### AIM OF THE EXERCISE
Across the listing below, count every line where the string "have" appears, then give only the count.

### DATA SUPPLIED

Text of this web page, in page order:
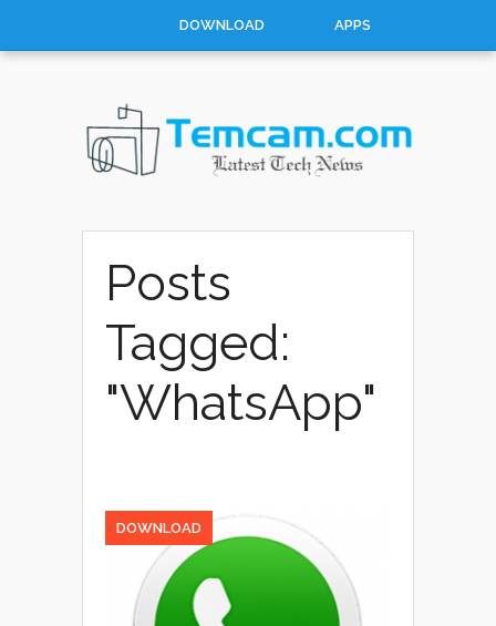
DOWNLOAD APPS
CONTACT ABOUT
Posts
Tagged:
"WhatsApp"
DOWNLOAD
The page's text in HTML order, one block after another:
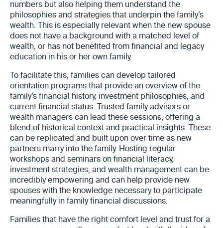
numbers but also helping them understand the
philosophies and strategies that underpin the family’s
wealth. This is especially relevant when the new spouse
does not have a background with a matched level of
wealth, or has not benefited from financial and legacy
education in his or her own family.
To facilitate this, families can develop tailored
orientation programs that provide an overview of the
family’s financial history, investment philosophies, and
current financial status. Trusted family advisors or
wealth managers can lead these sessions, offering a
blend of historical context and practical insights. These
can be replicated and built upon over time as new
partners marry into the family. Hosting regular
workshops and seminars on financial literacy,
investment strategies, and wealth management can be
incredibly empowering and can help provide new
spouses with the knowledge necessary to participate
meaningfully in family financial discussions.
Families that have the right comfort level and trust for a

* * *

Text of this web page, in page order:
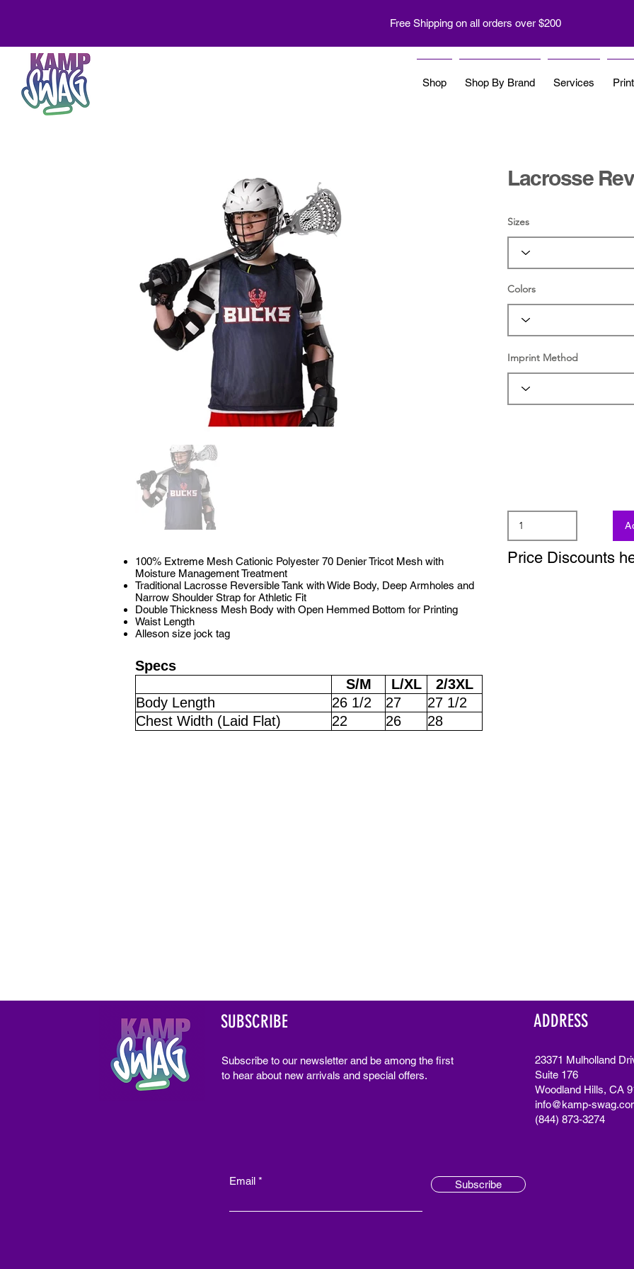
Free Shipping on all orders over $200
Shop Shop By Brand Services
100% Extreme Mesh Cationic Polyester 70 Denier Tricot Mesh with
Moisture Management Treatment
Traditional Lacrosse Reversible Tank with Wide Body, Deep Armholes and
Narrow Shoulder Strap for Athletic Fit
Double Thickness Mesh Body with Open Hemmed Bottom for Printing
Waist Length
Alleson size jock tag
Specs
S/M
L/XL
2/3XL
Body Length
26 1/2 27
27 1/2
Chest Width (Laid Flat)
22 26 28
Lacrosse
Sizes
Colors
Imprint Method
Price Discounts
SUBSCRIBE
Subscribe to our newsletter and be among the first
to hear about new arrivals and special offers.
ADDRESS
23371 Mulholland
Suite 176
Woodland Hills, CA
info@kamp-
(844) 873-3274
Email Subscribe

### RESPONSE BELOW
2